Von der Regel, dass Strom aus dem Netz stets vermischter Graustrom ist, gibt es jedoch auch Ausnahmen, die man als Verbraucher kennen sollte. Die naheliegendste Variante ist der direkte Strombezug aus einer erneuerbaren Anlage. Beispielsweise im Rahmen von Mieterstromprojekten, bei denen Energieverbraucher Strom mit einer direkten Leitung zu einer erneuerbaren Anlage beziehen.

Regionalstrom

Darüber hinaus gibt es eine gesetzliche Ausnahme für „Grünstrom“, der regional vermarktet werden darf. Dabei handelt es sich um Strom, der über einen im „Herkunftsnachweisregister“ hinterlegten „Regionalnachweis“ verfügt und in der Regel aus einer Anlage stammen muss, die maximal 50 Kilometer vom Verbraucher entfernt in das Netz einspeist. Der Tarif muss genaue Angaben zum Standort der Anlage und zur Anlage selbst enthalten. Der Anlagenbetreiber erhält bei diesem Modell seine Einspeisevergütung nicht wie üblich direkt aus dem EEG-Topf, sondern in erster Linie vom Regionalversorger zuzüglich einer kleinen EEG-Marktprämie. Diese Voraussetzungen waren in dem vor dem OLG Schleswig verhandelten Fall nicht gegeben. Hätte der Versorger sich an diese Regeln gehalten, hätte er seinen Strom vermutlich zu Recht als grünen „Regionalstrom“ vermarkten können.

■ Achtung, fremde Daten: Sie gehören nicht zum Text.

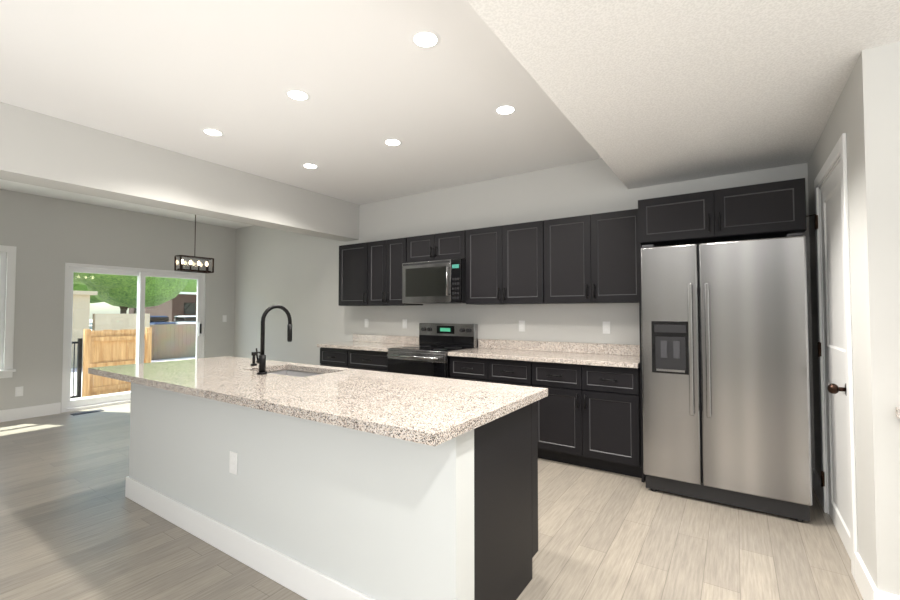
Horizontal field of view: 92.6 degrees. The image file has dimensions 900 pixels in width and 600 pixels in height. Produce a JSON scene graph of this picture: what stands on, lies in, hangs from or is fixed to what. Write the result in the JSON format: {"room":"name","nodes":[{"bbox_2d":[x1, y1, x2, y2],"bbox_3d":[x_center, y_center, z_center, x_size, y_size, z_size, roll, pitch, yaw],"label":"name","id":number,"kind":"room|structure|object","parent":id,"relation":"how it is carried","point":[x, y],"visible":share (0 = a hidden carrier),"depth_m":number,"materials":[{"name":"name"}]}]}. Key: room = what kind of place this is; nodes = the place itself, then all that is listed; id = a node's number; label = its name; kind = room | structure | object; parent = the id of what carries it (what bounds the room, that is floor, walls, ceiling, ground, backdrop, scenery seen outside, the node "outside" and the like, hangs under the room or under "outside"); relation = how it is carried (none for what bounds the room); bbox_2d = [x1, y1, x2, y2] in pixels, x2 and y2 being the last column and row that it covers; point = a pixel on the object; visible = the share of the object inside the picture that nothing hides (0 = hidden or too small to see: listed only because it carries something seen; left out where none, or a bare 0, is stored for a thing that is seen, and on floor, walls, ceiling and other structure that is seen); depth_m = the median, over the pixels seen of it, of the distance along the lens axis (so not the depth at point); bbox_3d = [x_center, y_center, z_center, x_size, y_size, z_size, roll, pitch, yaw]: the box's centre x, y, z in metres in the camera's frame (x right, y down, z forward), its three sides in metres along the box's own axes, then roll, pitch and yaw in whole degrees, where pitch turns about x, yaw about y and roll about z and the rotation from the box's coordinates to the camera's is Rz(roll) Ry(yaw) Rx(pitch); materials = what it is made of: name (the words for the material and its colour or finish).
{"room":"kitchen","nodes":[
{"label":"kitchen","id":0,"kind":"room"},
{"bbox_2d":[0,189,235,409],"bbox_3d":[-5.860,0.044,4.509,0.150,2.780,7.350,-1,-2,33],"label":"wall","id":1,"kind":"structure","parent":0,"point":[47,237],"depth_m":5.62,"materials":[{"name":"grey paint"}]},
{"bbox_2d":[0,245,15,377],"bbox_3d":[-5.682,0.127,4.694,0.180,1.585,1.350,-1,-2,33],"label":"window","id":2,"kind":"structure","parent":1,"relation":"in","point":[7,281],"depth_m":5.17,"materials":[{"name":"white plastic"}]},
{"bbox_2d":[15,386,22,396],"bbox_3d":[-5.255,1.116,5.247,0.008,0.115,0.070,-1,-2,33],"label":"electrical outlet plate","id":3,"kind":"object","parent":1,"relation":"attached to","point":[18,390],"depth_m":5.24,"materials":[{"name":"white plastic"}]},
{"bbox_2d":[0,402,60,421],"bbox_3d":[-6.388,1.335,3.524,0.015,0.140,4.890,-1,-2,33],"label":"baseboard","id":4,"kind":"structure","parent":1,"relation":"attached to","point":[54,408],"depth_m":5.31,"materials":[{"name":"white"}]},
{"bbox_2d":[61,262,204,412],"bbox_3d":[-4.587,0.509,6.381,0.152,1.960,1.800,-1,-2,33],"label":"sliding glass door","id":5,"kind":"structure","parent":1,"relation":"attached to","point":[68,404],"depth_m":6.18,"materials":[{"name":"white plastic"}]},
{"bbox_2d":[222,315,226,321],"bbox_3d":[-3.865,0.319,7.373,0.009,0.115,0.070,-1,-2,33],"label":"electrical outlet plate","id":6,"kind":"object","parent":1,"relation":"attached to","point":[224,319],"depth_m":7.37,"materials":[{"name":"white plastic"}]},
{"bbox_2d":[0,0,600,228],"bbox_3d":[-1.462,-1.489,1.732,10.600,0.120,7.500,-1,-2,33],"label":"ceiling","id":7,"kind":"structure","parent":0,"point":[368,76],"depth_m":2.85,"materials":[{"name":"white paint"}]},
{"bbox_2d":[174,215,213,272],"bbox_3d":[-3.124,-0.833,5.272,0.144,0.981,0.394,-1,-2,33],"label":"pendant lantern","id":8,"kind":"object","parent":7,"relation":"hanging from","point":[190,263],"visible":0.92,"depth_m":5.25,"materials":[{"name":"black metal"}]},
{"bbox_2d":[201,128,224,136],"bbox_3d":[-1.942,-1.373,3.522,0.169,0.004,0.169,-1,-2,27],"label":"recessed light","id":9,"kind":"object","parent":7,"relation":"in","point":[211,131],"depth_m":3.52,"materials":[{"name":"white plastic"}]},
{"bbox_2d":[285,89,310,100],"bbox_3d":[-1.033,-1.390,2.921,0.169,0.004,0.169,-1,-2,27],"label":"recessed light","id":10,"kind":"object","parent":7,"relation":"in","point":[298,94],"depth_m":2.92,"materials":[{"name":"white plastic"}]},
{"bbox_2d":[302,163,318,168],"bbox_3d":[-1.407,-1.349,4.331,0.169,0.004,0.169,-1,-2,27],"label":"recessed light","id":11,"kind":"object","parent":7,"relation":"in","point":[307,165],"depth_m":4.31,"materials":[{"name":"white plastic"}]},
{"bbox_2d":[383,138,401,145],"bbox_3d":[-0.498,-1.366,3.729,0.169,0.004,0.169,-1,-2,27],"label":"recessed light","id":12,"kind":"object","parent":7,"relation":"in","point":[391,141],"depth_m":3.73,"materials":[{"name":"white"}]},
{"bbox_2d":[410,29,440,48],"bbox_3d":[-0.132,-1.408,2.325,0.169,0.004,0.169,-1,-2,27],"label":"recessed light","id":13,"kind":"object","parent":7,"relation":"in","point":[425,38],"depth_m":2.32,"materials":[{"name":"white plastic"}]},
{"bbox_2d":[494,104,516,114],"bbox_3d":[0.403,-1.384,3.133,0.169,0.004,0.169,-1,-2,27],"label":"recessed light","id":14,"kind":"object","parent":7,"relation":"in","point":[506,109],"depth_m":3.12,"materials":[{"name":"white"}]},
{"bbox_2d":[0,403,862,599],"bbox_3d":[-1.462,1.379,1.647,10.600,0.060,7.500,-1,-2,33],"label":"floor","id":15,"kind":"structure","parent":0,"point":[76,523],"depth_m":2.43,"materials":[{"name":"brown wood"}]},
{"bbox_2d":[71,409,103,414],"bbox_3d":[-4.728,1.463,5.607,0.120,0.008,0.320,-1,-2,33],"label":"floor vent","id":16,"kind":"object","parent":15,"relation":"in","point":[92,411],"visible":1,"depth_m":5.58,"materials":[{"name":"grey metal"}]},
{"bbox_2d":[320,347,348,367],"bbox_3d":[-1.269,1.028,5.466,0.497,0.869,0.634,-1,-2,33],"label":"base cabinet","id":17,"kind":"object","parent":15,"relation":"on","point":[334,357],"visible":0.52,"depth_m":5.24,"materials":[{"name":"black wood"}]},
{"bbox_2d":[348,349,388,371],"bbox_3d":[-0.780,1.018,5.143,0.668,0.869,0.634,-1,-2,33],"label":"base cabinet","id":18,"kind":"object","parent":15,"relation":"on","point":[368,360],"visible":0.29,"depth_m":4.92,"materials":[{"name":"black wood"}]},
{"bbox_2d":[317,334,418,351],"bbox_3d":[-0.995,0.517,5.303,1.192,0.139,0.628,-1,-2,33],"label":"countertop","id":19,"kind":"structure","parent":18,"relation":"on","point":[383,343],"depth_m":5.35,"materials":[{"name":"stone"}]},
{"bbox_2d":[387,323,477,377],"bbox_3d":[-0.202,0.853,4.708,0.764,1.175,0.713,-1,-2,33],"label":"range","id":20,"kind":"object","parent":15,"relation":"on","point":[428,354],"visible":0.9,"depth_m":4.63,"materials":[{"name":"silver metal"}]},
{"bbox_2d":[450,356,532,386],"bbox_3d":[0.513,0.993,4.287,0.873,0.869,0.634,-1,-2,33],"label":"base cabinet","id":21,"kind":"object","parent":15,"relation":"on","point":[510,372],"visible":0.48,"depth_m":4.04,"materials":[{"name":"black wood"}]},
{"bbox_2d":[474,401,537,599],"bbox_3d":[-0.029,0.928,2.110,0.715,0.868,0.638,-1,-2,33],"label":"base cabinet","id":22,"kind":"object","parent":15,"relation":"on","point":[505,498],"visible":0.1,"depth_m":1.85,"materials":[{"name":"black wood"}]},
{"bbox_2d":[125,383,473,599],"bbox_3d":[-1.096,0.935,2.345,2.785,0.869,0.145,-1,-2,33],"label":"kitchen island","id":23,"kind":"object","parent":22,"relation":"attached to","point":[309,509],"visible":0.92,"depth_m":1.97,"materials":[{"name":"white paint"}]},
{"bbox_2d":[229,451,237,474],"bbox_3d":[-1.170,0.879,2.320,0.070,0.115,0.008,-1,-2,33],"label":"electrical outlet plate","id":24,"kind":"object","parent":23,"relation":"attached to","point":[234,455],"depth_m":2.31,"materials":[{"name":"white plastic"}]},
{"bbox_2d":[88,356,547,445],"bbox_3d":[-1.027,0.488,2.630,3.010,0.039,1.005,-1,-2,33],"label":"countertop","id":25,"kind":"structure","parent":22,"relation":"on","point":[430,411],"depth_m":2.10,"materials":[{"name":"stone"}]},
{"bbox_2d":[251,352,259,365],"bbox_3d":[-1.435,0.434,3.202,0.044,0.099,0.099,-1,-2,33],"label":"soap dispenser","id":26,"kind":"object","parent":25,"relation":"on","point":[253,354],"visible":0.81,"depth_m":3.17,"materials":[{"name":"black metal"}]},
{"bbox_2d":[256,305,291,374],"bbox_3d":[-1.159,0.251,2.827,0.100,0.442,0.246,-1,-2,33],"label":"faucet","id":27,"kind":"object","parent":25,"relation":"on","point":[261,361],"visible":1,"depth_m":2.74,"materials":[{"name":"black metal"}]},
{"bbox_2d":[267,370,319,376],"bbox_3d":[-1.065,0.631,2.921,0.680,0.226,0.395,-1,-2,33],"label":"sink","id":28,"kind":"object","parent":25,"relation":"in","point":[294,373],"visible":0.04,"depth_m":3.18,"materials":[{"name":"silver metal"}]},
{"bbox_2d":[532,361,640,477],"bbox_3d":[1.250,0.979,3.799,0.887,0.869,0.634,-1,-2,33],"label":"base cabinet","id":29,"kind":"object","parent":15,"relation":"on","point":[588,416],"visible":0.94,"depth_m":3.54,"materials":[{"name":"black wood"}]},
{"bbox_2d":[448,339,639,367],"bbox_3d":[0.885,0.480,4.059,1.765,0.139,0.628,-1,-2,33],"label":"countertop","id":30,"kind":"structure","parent":29,"relation":"on","point":[613,355],"depth_m":4.05,"materials":[{"name":"stone"}]},
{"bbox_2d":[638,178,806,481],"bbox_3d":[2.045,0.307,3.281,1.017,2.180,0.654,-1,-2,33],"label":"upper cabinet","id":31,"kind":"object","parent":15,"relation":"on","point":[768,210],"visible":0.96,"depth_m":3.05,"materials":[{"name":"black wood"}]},
{"bbox_2d":[640,233,812,521],"bbox_3d":[1.993,0.495,3.179,0.950,1.798,0.815,-1,-2,33],"label":"refrigerator","id":32,"kind":"object","parent":15,"relation":"on","point":[725,379],"visible":1,"depth_m":2.85,"materials":[{"name":"grey metal"}]},
{"bbox_2d":[234,158,814,486],"bbox_3d":[-0.484,0.072,5.447,8.080,2.780,0.150,-1,-2,33],"label":"wall","id":33,"kind":"structure","parent":0,"point":[296,275],"depth_m":5.11,"materials":[{"name":"grey paint"}]},
{"bbox_2d":[0,102,358,241],"bbox_3d":[-3.355,-1.152,2.975,0.300,0.479,7.200,-1,-2,33],"label":"header","id":34,"kind":"object","parent":33,"relation":"attached to","point":[40,149],"visible":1,"depth_m":3.80,"materials":[{"name":"grey paint"}]},
{"bbox_2d":[338,242,367,305],"bbox_3d":[-1.161,-0.319,5.596,0.517,0.790,0.364,-1,-2,33],"label":"upper cabinet","id":35,"kind":"object","parent":33,"relation":"attached to","point":[353,274],"visible":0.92,"depth_m":5.47,"materials":[{"name":"black wood"}]},
{"bbox_2d":[365,319,368,327],"bbox_3d":[-1.120,0.311,5.766,0.070,0.115,0.008,-1,-2,33],"label":"electrical outlet plate","id":36,"kind":"object","parent":33,"relation":"attached to","point":[366,320],"depth_m":5.76,"materials":[{"name":"white plastic"}]},
{"bbox_2d":[368,237,422,305],"bbox_3d":[-0.685,-0.329,5.282,0.617,0.790,0.364,-1,-2,33],"label":"upper cabinet","id":37,"kind":"object","parent":33,"relation":"attached to","point":[387,259],"visible":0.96,"depth_m":5.16,"materials":[{"name":"black wood"}]},
{"bbox_2d":[402,319,406,328],"bbox_3d":[-0.570,0.300,5.402,0.070,0.115,0.008,-1,-2,33],"label":"electrical outlet plate","id":38,"kind":"object","parent":33,"relation":"attached to","point":[404,321],"depth_m":5.40,"materials":[{"name":"white plastic"}]},
{"bbox_2d":[407,230,465,262],"bbox_3d":[-0.093,-0.583,4.897,0.797,0.305,0.364,-1,-2,33],"label":"upper cabinet","id":39,"kind":"object","parent":33,"relation":"attached to","point":[440,246],"visible":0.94,"depth_m":4.75,"materials":[{"name":"black wood"}]},
{"bbox_2d":[402,259,465,303],"bbox_3d":[-0.119,-0.193,4.847,0.788,0.463,0.457,-1,-2,33],"label":"microwave","id":40,"kind":"object","parent":39,"relation":"attached to","point":[436,282],"visible":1,"depth_m":4.67,"materials":[{"name":"silver metal"}]},
{"bbox_2d":[466,220,549,304],"bbox_3d":[0.603,-0.354,4.429,0.867,0.790,0.364,-1,-2,33],"label":"upper cabinet","id":41,"kind":"object","parent":33,"relation":"attached to","point":[504,264],"visible":1,"depth_m":4.28,"materials":[{"name":"black wood"}]},
{"bbox_2d":[519,321,524,331],"bbox_3d":[0.756,0.274,4.525,0.070,0.115,0.008,-1,-2,33],"label":"electrical outlet plate","id":42,"kind":"object","parent":33,"relation":"attached to","point":[521,323],"depth_m":4.52,"materials":[{"name":"white plastic"}]},
{"bbox_2d":[544,209,638,303],"bbox_3d":[1.333,-0.368,3.946,0.877,0.790,0.364,-1,-2,33],"label":"upper cabinet","id":43,"kind":"object","parent":33,"relation":"attached to","point":[592,258],"visible":0.98,"depth_m":3.81,"materials":[{"name":"black wood"}]},
{"bbox_2d":[603,321,609,333],"bbox_3d":[1.474,0.260,4.051,0.070,0.115,0.008,-1,-2,33],"label":"electrical outlet plate","id":44,"kind":"object","parent":33,"relation":"attached to","point":[606,325],"depth_m":4.05,"materials":[{"name":"white plastic"}]},
{"bbox_2d":[466,0,899,188],"bbox_3d":[1.311,-1.313,-0.109,3.950,0.339,7.200,-1,-2,33],"label":"ceiling","id":45,"kind":"structure","parent":0,"point":[643,93],"depth_m":2.02,"materials":[{"name":"white paint"}]},
{"bbox_2d":[808,41,899,594],"bbox_3d":[2.317,0.154,2.492,0.150,2.440,1.680,-1,-2,33],"label":"wall","id":46,"kind":"structure","parent":0,"point":[865,116],"depth_m":1.84,"materials":[{"name":"grey paint"}]},
{"bbox_2d":[812,468,821,505],"bbox_3d":[2.598,1.320,3.031,0.015,0.140,0.415,-1,-2,33],"label":"baseboard","id":47,"kind":"structure","parent":46,"relation":"attached to","point":[817,487],"depth_m":3.03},
{"bbox_2d":[806,133,857,579],"bbox_3d":[2.257,0.274,2.481,0.242,2.200,0.920,-1,-2,33],"label":"door","id":48,"kind":"structure","parent":46,"relation":"attached to","point":[836,391],"depth_m":2.48,"materials":[{"name":"white wood"}]},
{"bbox_2d":[854,552,874,599],"bbox_3d":[1.886,1.289,1.956,0.015,0.140,0.305,-1,-2,33],"label":"baseboard","id":49,"kind":"structure","parent":46,"relation":"attached to","point":[867,588],"depth_m":1.97,"materials":[{"name":"white"}]},
{"bbox_2d":[869,584,899,599],"bbox_3d":[2.832,1.263,1.102,2.535,0.140,0.015,-1,-2,33],"label":"baseboard","id":50,"kind":"structure","parent":46,"relation":"attached to","point":[874,594],"depth_m":1.79,"materials":[{"name":"white"}]},
{"bbox_2d":[896,407,899,418],"bbox_3d":[2.538,0.873,0.938,2.070,0.910,0.628,-1,-2,33],"label":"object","id":51,"kind":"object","parent":46,"relation":"attached to","point":[898,412],"depth_m":1.76,"materials":[{"name":"white"}]},
{"label":"outside","id":52,"kind":"structure","parent":0,"visible":0},
{"bbox_2d":[70,319,195,398],"bbox_3d":[-53.200,3.377,53.123,132.549,0.100,190.000,-1,-2,33],"label":"yard","id":53,"kind":"structure","parent":52,"point":[160,360],"depth_m":13.27,"materials":[{"name":"white concrete"}]},
{"bbox_2d":[70,338,82,398],"bbox_3d":[-7.545,1.361,7.949,0.060,1.250,1.150,-1,-2,33],"label":"gate","id":54,"kind":"object","parent":53,"relation":"on","point":[79,348],"depth_m":8.38,"materials":[{"name":"black metal"}]},
{"bbox_2d":[73,284,102,302],"bbox_3d":[-62.702,-4.837,68.589,15.925,17.240,18.463,-1,-2,33],"label":"tree","id":55,"kind":"object","parent":53,"relation":"on","point":[81,287],"depth_m":68.03,"materials":[{"name":"green plant"}]},
{"bbox_2d":[70,391,130,399],"bbox_3d":[-5.439,1.746,6.909,1.848,0.420,2.400,-1,-2,33],"label":"landing","id":56,"kind":"object","parent":53,"relation":"on","point":[99,395],"depth_m":6.92,"materials":[{"name":"white concrete"}]},
{"bbox_2d":[71,291,149,367],"bbox_3d":[-16.671,0.866,11.481,5.800,2.450,13.080,-1,-2,33],"label":"garage","id":57,"kind":"structure","parent":53,"relation":"on","point":[84,317],"depth_m":13.96,"materials":[{"name":"beige"}]},
{"bbox_2d":[82,327,151,396],"bbox_3d":[-6.853,1.299,8.879,0.149,1.430,1.150,-1,-2,33],"label":"fence","id":58,"kind":"object","parent":53,"relation":"on","point":[131,343],"depth_m":8.78,"materials":[{"name":"brown wood"}]},
{"bbox_2d":[73,272,187,313],"bbox_3d":[-19.433,-1.614,25.675,9.699,8.250,7.503,-1,-2,33],"label":"tree","id":59,"kind":"object","parent":53,"relation":"on","point":[160,285],"depth_m":23.81,"materials":[{"name":"green plant"}]},
{"bbox_2d":[87,279,190,313],"bbox_3d":[-33.885,-2.958,47.217,12.767,12.215,13.234,-1,-2,33],"label":"tree","id":60,"kind":"object","parent":53,"relation":"on","point":[135,311],"depth_m":46.35,"materials":[{"name":"green plant"}]},
{"bbox_2d":[150,316,174,324],"bbox_3d":[-27.475,2.204,39.963,4.410,1.455,1.804,-1,-2,33],"label":"car","id":61,"kind":"object","parent":53,"relation":"on","point":[153,318],"depth_m":39.14,"materials":[{"name":"blue paint"}]},
{"bbox_2d":[129,292,196,321],"bbox_3d":[-36.025,1.627,74.195,14.400,4.650,28.400,-1,-2,33],"label":"brick building","id":62,"kind":"structure","parent":53,"relation":"on","point":[181,303],"depth_m":60.06,"materials":[{"name":"brown brick"}]},
{"bbox_2d":[150,324,195,359],"bbox_3d":[-2.068,1.963,29.442,0.018,1.322,32.990,-1,-2,33],"label":"fence","id":63,"kind":"object","parent":53,"relation":"on","point":[172,335],"depth_m":16.51,"materials":[{"name":"beige wood"}]},
{"bbox_2d":[174,316,195,323],"bbox_3d":[-24.983,2.240,41.191,4.410,1.455,1.804,-1,-2,33],"label":"car","id":64,"kind":"object","parent":53,"relation":"on","point":[180,321],"depth_m":40.43,"materials":[{"name":"white paint"}]},
{"bbox_2d":[181,279,196,291],"bbox_3d":[-57.067,-3.687,86.238,18.007,15.987,15.514,-1,-2,33],"label":"tree","id":65,"kind":"object","parent":53,"relation":"on","point":[194,282],"depth_m":82.39,"materials":[{"name":"green plant"}]}
]}

Indirekte Ökostromförderung

Der direkte Bezug aus einer konkreten EE-Anlage vor Ort ist für die meisten Verbraucher jedoch in der Praxis mangels solcher Angebote vor Ort leider nicht möglich. Hier rät der Bund der Energieverbraucher zur Wahl eines Energieversorgers, der mit seiner Geschäftsaktivität die Energiewende faktisch vorantreibt. Die Tarifbezeichnung „Ökostrom“ ist dazu, wie ausgeführt, nicht ausschlaggebend. Entscheidend sind tatsächliche Investitionen in den Bau und den Erhalt erneuerbarer Anlagen, die nicht ohnehin durch Marktinstrumente wie das EEG betrieben werden.